▶ Exercise description
When a picture appears in the listing, leave it out and copy the rest exactly as it stands.

=====

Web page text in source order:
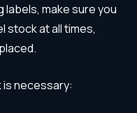
labels, make sure you
stock at all times,
necessary:
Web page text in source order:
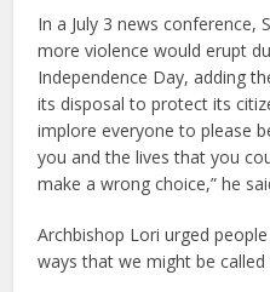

=====

▶ Written solution
Web page text in source order:
labels, make sure you
stock at all times,
necessary:
Web page text in source order:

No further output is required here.